Exercise inputs: Begin
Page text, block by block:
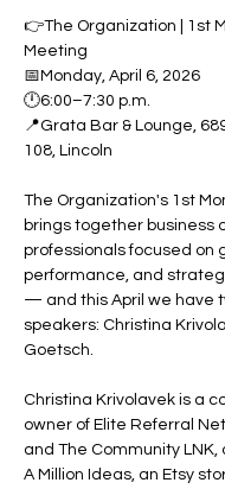
👉The Organization | 1st
Meeting
📅Monday, April 6, 2026
🕛6:00–7:30 p.m.
📍Grata Bar & Lounge,
108, Lincoln
The Organization's 1st
brings together business
professionals focused on
performance, and
— and this April we have
speakers: Christina
Goetsch.
Christina Krivolavek is a
owner of Elite Referral
and The Community
A Million Ideas, an Etsy
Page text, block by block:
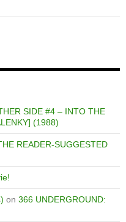
SIDE #4 – INTO THE
(1988)
READER-SUGGESTED
on 366 UNDERGROUND:
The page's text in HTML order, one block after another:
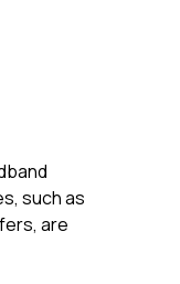
such as
are
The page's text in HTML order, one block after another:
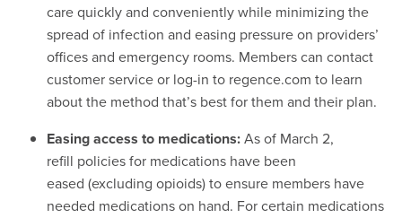
care quickly and conveniently while minimizing the
spread of infection and easing pressure on providers’
offices and emergency rooms. Members can contact
customer service or log-in to regence.com to learn
about the method that’s best for them and their plan.
Easing access to medications:As of March 2,
refill policies for medications have been
eased (excluding opioids) to ensure members have
needed medications on hand. For certain medications
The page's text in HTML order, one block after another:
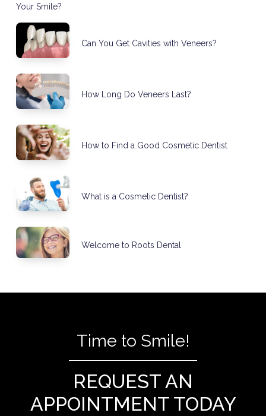
Your Smile?
Can You Get Cavities with Veneers?
How Long Do Veneers Last?
How to Find a Good Cosmetic Dentist
What is a Cosmetic Dentist?
Welcome to Roots Dental
Time to Smile!
REQUEST AN
APPOINTMENT TODAY
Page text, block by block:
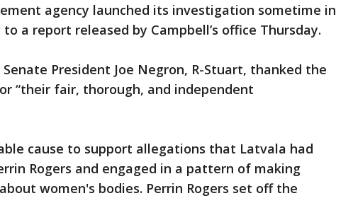
agency launched its investigation sometime in
a report released by Campbell’s office Thursday.
President Joe Negron, R-Stuart, thanked the
“their fair, thorough, and independent
cause to support allegations that Latvala had
Rogers and engaged in a pattern of making
women's bodies. Perrin Rogers set off the
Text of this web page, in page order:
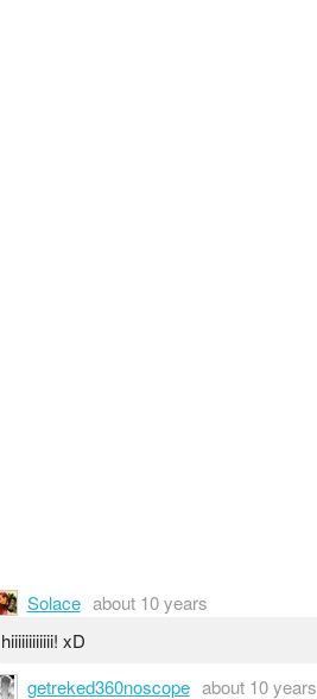
Solace about 10 years
hiiiiiiiiiiii! xD
getreked360noscope about 10 years
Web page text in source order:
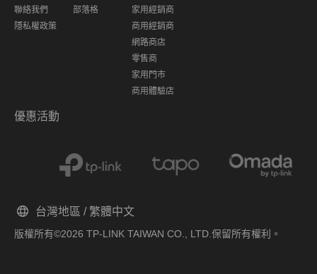
聯絡我們
隱私權政策
部落格
家用經銷商
商用經銷商
網路商店
零售商
家用門市
商用體驗店
優惠活動
版權所有©2026 TP-LINK TAIWAN CO., LTD.保留所有權利。
台灣地區 / 繁體中文
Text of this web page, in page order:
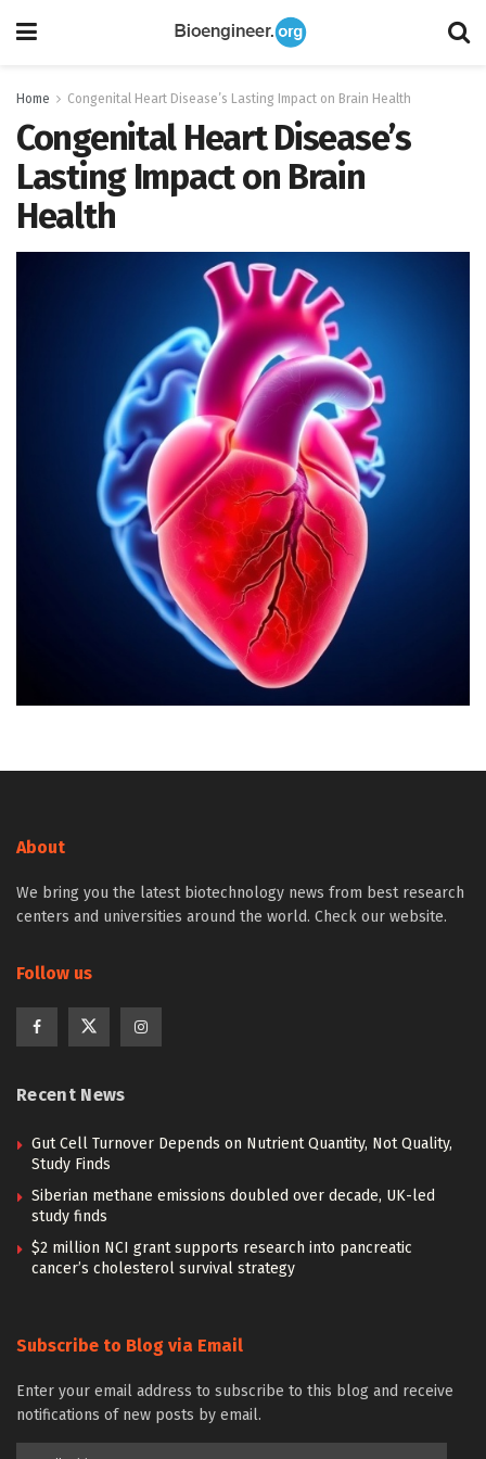
Home Congenital Heart Disease’s Lasting Impact on Brain Health
Congenital Heart Disease’s
Lasting Impact on Brain
Health
About
We bring you the latest biotechnology news from best research
centers and universities around the world. Check our website.
Follow us
Recent News
Gut Cell Turnover Depends on Nutrient Quantity, Not Quality,
Study Finds
Siberian methane emissions doubled over decade, UK-led
study finds
$2 million NCI grant supports research into pancreatic
cancer’s cholesterol survival strategy
Subscribe to Blog via Email
Enter your email address to subscribe to this blog and receive
notifications of new posts by email.
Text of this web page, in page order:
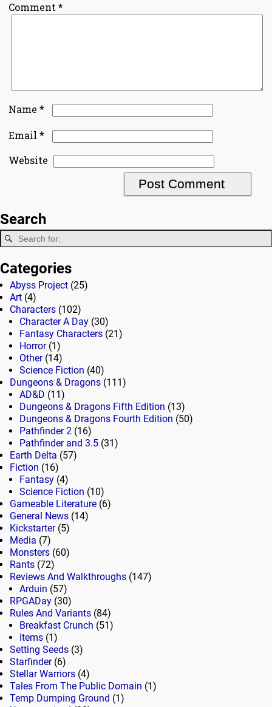
Comment*
Name*
Email*
Website
Search
Categories
Abyss Project (25)
Art (4)
Characters (102)
Character A Day (30)
Fantasy Characters (21)
Horror(1)
Other(14)
Science Fiction (40)
Dungeons & Dragons (111)
AD&D (11)
Dungeons & Dragons Fifth Edition (13)
Dungeons & Dragons Fourth Edition (50)
Pathfinder 2 (16)
Pathfinder and 3.5 (31)
Earth Delta (57)
Fiction (16)
Fantasy (4)
Science Fiction (10)
Gameable Literature (6)
General News (14)
Kickstarter(5)
Media (7)
Monsters (60)
Rants (72)
Reviews And Walkthroughs (147)
Arduin (57)
RPGADay (30)
Rules And Variants (84)
Breakfast Crunch (51)
Items (1)
Setting Seeds (3)
Starfinder(6)
Stellar Warriors (4)
Tales From The Public Domain (1)
Temp Dumping Ground (1)
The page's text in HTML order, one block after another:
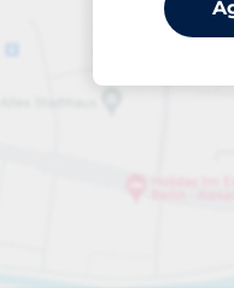
Entrance height
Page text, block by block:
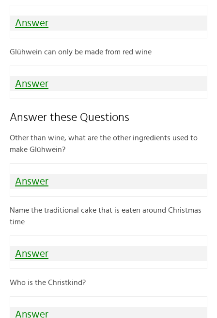
Answer
Glühwein can only be made from red wine
Answer
Answer these Questions
Other than wine, what are the other ingredients used to
make Glühwein?
Answer
Name the traditional cake that is eaten around Christmas
time
Answer
Who is the Christkind?
Answer
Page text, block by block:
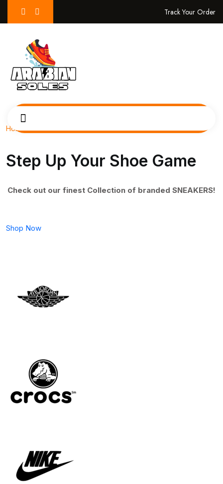
Track Your Order
Home
Step Up Your Shoe Game
Check out our finest Collection of branded SNEAKERS!
Shop Now
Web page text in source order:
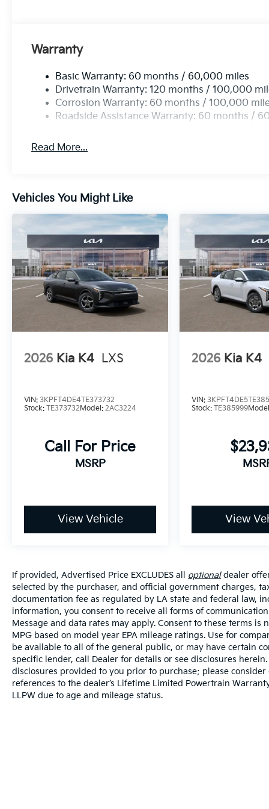
Warranty
Basic Warranty: 60 months / 60,000 miles
Drivetrain Warranty: 120 months / 100,000
Corrosion Warranty: 60 months / 100,000
Roadside Assistance Warranty: 60 months /
Read More...
Vehicles You Might Like
2026 Kia K4 LXS
VIN: 3KPFT4DE4TE373732
Stock: TE373732Model: 2AC3224
Call For Price
MSRP
View Vehicle
2026 Kia K4
VIN:
Stock:TE385999
View
If provided, Advertised Price EXCLUDES all optionaldealer
selected by the purchaser, and official government charges,
documentation fee as regulated by LA state and federal law,
information, you consent to receive all forms of
Message and data rates may apply. Consent to these terms
MPG based on model year EPA mileage ratings. Use for
be available to all of the general public, or may have certain
specific lender, call Dealer for details or see disclosures
disclosures provided to you prior to purchase; please
references to the dealer’s Lifetime Limited Powertrain
LLPW due to age and mileage status.
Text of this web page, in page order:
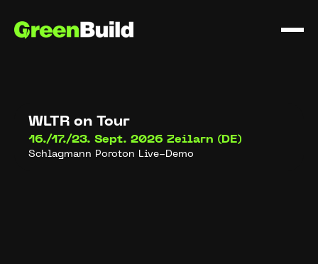
WLTR on Tour
16./17./23. Sept. 2026 Zeilarn (DE)
Schlagmann Poroton Live-Demo
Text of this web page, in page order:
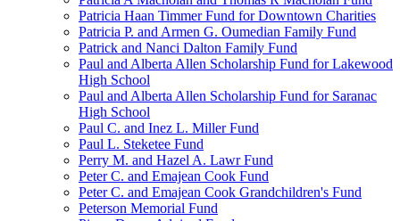
Patricia Haan Timmer Fund for Downtown Charities
Patricia P. and Armen G. Oumedian Family Fund
Patrick and Nanci Dalton Family Fund
Paul and Alberta Allen Scholarship Fund for Lakewood
High School
Paul and Alberta Allen Scholarship Fund for Saranac
High School
Paul C. and Inez L. Miller Fund
Paul L. Steketee Fund
Perry M. and Hazel A. Lawr Fund
Peter C. and Emajean Cook Fund
Peter C. and Emajean Cook Grandchildren's Fund
Peterson Memorial Fund
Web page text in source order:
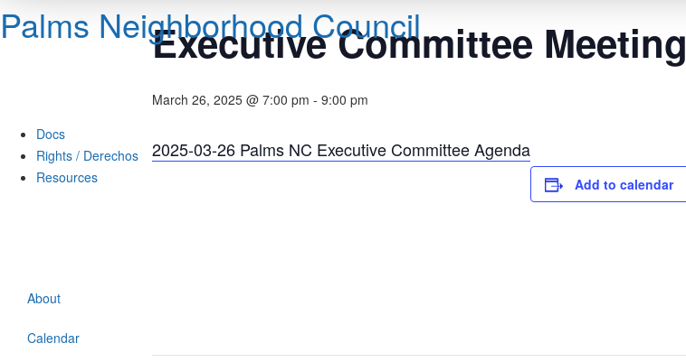
Palms Neighborhood Council
Docs
Rights / Derechos
Resources
About
Calendar
Executive Committee Meeting
March 26, 2025 @ 7:00 pm - 9:00 pm
2025-03-26 Palms NC Executive Committee Agenda
Add to calendar
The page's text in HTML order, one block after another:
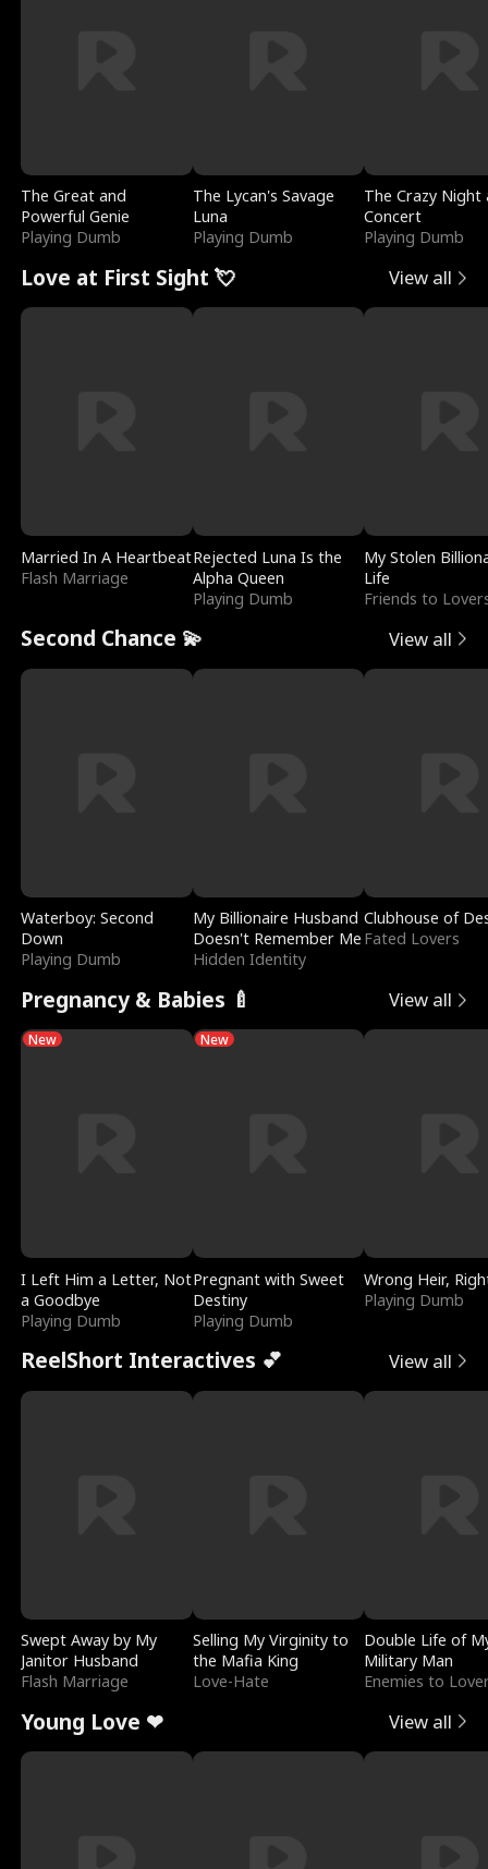
The Great and
Powerful Genie
Playing Dumb
The Lycan's Savage
Luna
Playing Dumb
The Crazy
Concert
Playing Dumb
Love at First Sight 💘 View all
Married In A Heartbeat
Flash Marriage
Rejected Luna Is the
Alpha Queen
Playing Dumb
My Stolen
Life
Friends to
Second Chance 💫 View all
Waterboy: Second
Down
Playing Dumb
My Billionaire Husband
Doesn't Remember Me
Hidden Identity
Clubhouse of
Fated Lovers
Pregnancy & Babies 🍼 View all
New
I Left Him a Letter, Not
a Goodbye
Playing Dumb
New
Pregnant with Sweet
Destiny
Playing Dumb
Wrong Heir,
Playing Dumb
ReelShort Interactives 💕 View all
Swept Away by My
Janitor Husband
Flash Marriage
Selling My Virginity to
the Mafia King
Love-Hate
Double Life of
Military Man
Enemies to
Young Love ❤ View all
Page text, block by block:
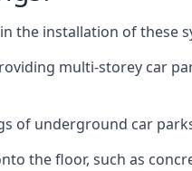
the installation of these
multi-storey car
of underground car
the floor, such as
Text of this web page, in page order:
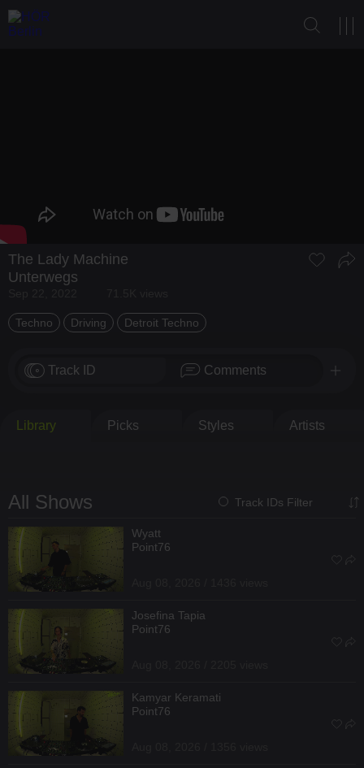
The Lady Machine
Unterwegs
Techno Driving Detroit Techno
Track ID Comments
Library Picks Styles Artists
All Shows Track IDs Filter
Wyatt
Point76
Josefina Tapia
Point76
Kamyar Keramati
Point76
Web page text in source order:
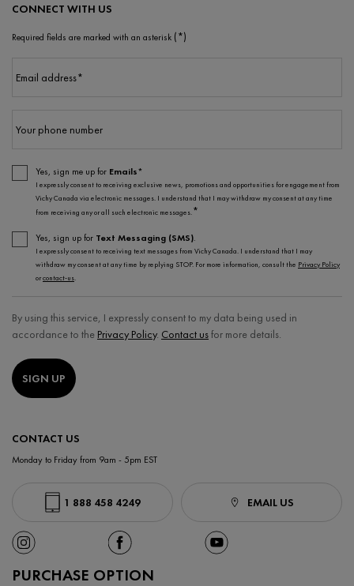
CONNECT WITH US
Required fields are marked with an asterisk (*)
Email address*
Your phone number
Yes, sign me up for Emails*
I expressly consent to receiving exclusive news, promotions and opportunities for engagement from
Vichy Canada via electronic messages. I understand that I may withdraw my consent at any time
from receiving any or all such electronic messages.*
Yes, sign up for Text Messaging (SMS).
I expressly consent to receiving text messages from Vichy Canada. I understand that I may
withdraw my consent at any time by replying STOP. For more information, consult the Privacy Policy
orcontact-us.
By using this service, I expressly consent to my data being used in
accordance to the Privacy Policy. Contact usfor more details.
SIGN UP
CONTACT US
Monday to Friday from 9am - 5pm EST
1 888 458 4249 EMAIL US
PURCHASE OPTION
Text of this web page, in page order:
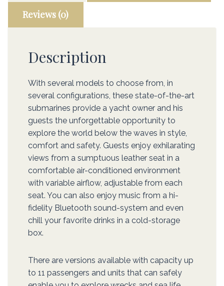
Reviews (0)
Description
With several models to choose from, in
several configurations, these state-of-the-art
submarines provide a yacht owner and his
guests the unforgettable opportunity to
explore the world below the waves in style,
comfort and safety. Guests enjoy exhilarating
views from a sumptuous leather seat in a
comfortable air-conditioned environment
with variable airflow, adjustable from each
seat. You can also enjoy music from a hi-
fidelity Bluetooth sound-system and even
chill your favorite drinks in a cold-storage
box.
There are versions available with capacity up
to 11 passengers and units that can safely
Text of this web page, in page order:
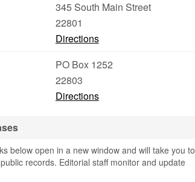
345 South Main Street
22801
Directions
PO Box 1252
22803
Directions
below open in a new window and will take you to
records. Editorial staff monitor and update
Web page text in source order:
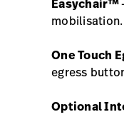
Exercise inputs: End
Exercise aim: Each line from the first line of the records through the line containing "and The Community" must be reproduced exactly, with both ends included and all pictures omitted; nothing else belongs in the answer.

Reply to the exercise:
Page text, block by block:
👉The Organization | 1st
Meeting
📅Monday, April 6, 2026
🕛6:00–7:30 p.m.
📍Grata Bar & Lounge,
108, Lincoln
The Organization's 1st
brings together business
professionals focused on
performance, and
— and this April we have
speakers: Christina
Goetsch.
Christina Krivolavek is a
owner of Elite Referral
and The Community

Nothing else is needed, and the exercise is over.